* WHAT THE TASK REQUIRES *
Write the records below out in full, character for character, with no pictures.
START DATASET EXCERPTS
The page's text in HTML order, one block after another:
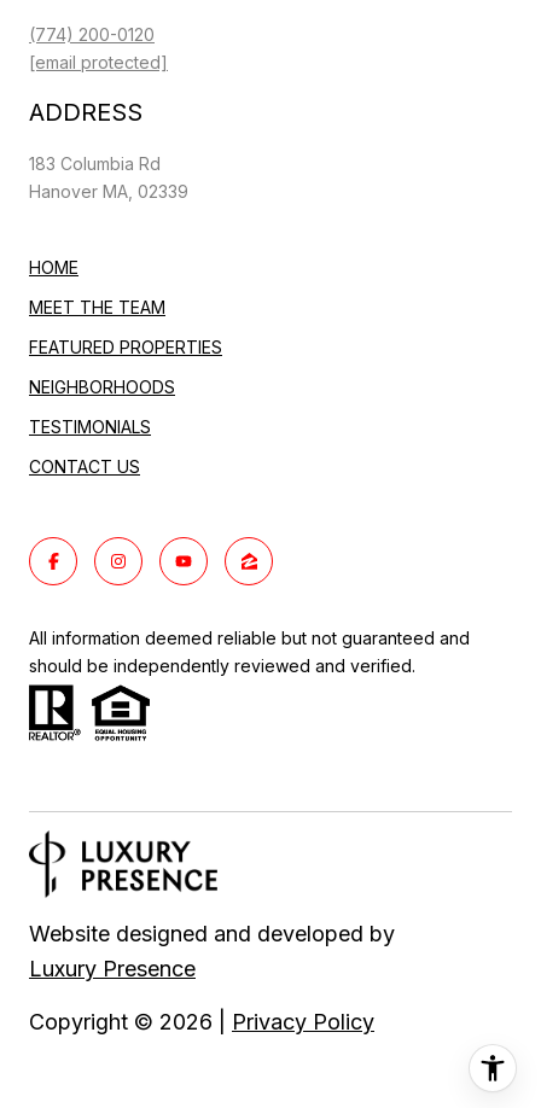
(774) 200-0120
[email protected]
ADDRESS
183 Columbia Rd
Hanover MA, 02339
HOME
MEET THE TEAM
FEATURED PROPERTIES
NEIGHBORHOODS
TESTIMONIALS
CONTACT US
All information deemed reliable but not guaranteed and
should be independently reviewed and verified.
Website designed and developed by
Luxury Presence
Copyright © 2026 Privacy Policy
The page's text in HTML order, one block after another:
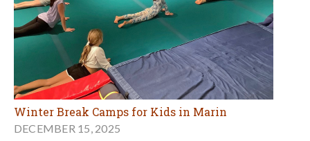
END DATASET EXCERPTS
* ANSWER TO THIS TASK *
The page's text in HTML order, one block after another:
(774) 200-0120
[email protected]
ADDRESS
183 Columbia Rd
Hanover MA, 02339
HOME
MEET THE TEAM
FEATURED PROPERTIES
NEIGHBORHOODS
TESTIMONIALS
CONTACT US
All information deemed reliable but not guaranteed and
should be independently reviewed and verified.
Website designed and developed by
Luxury Presence
Copyright © 2026 Privacy Policy
The page's text in HTML order, one block after another:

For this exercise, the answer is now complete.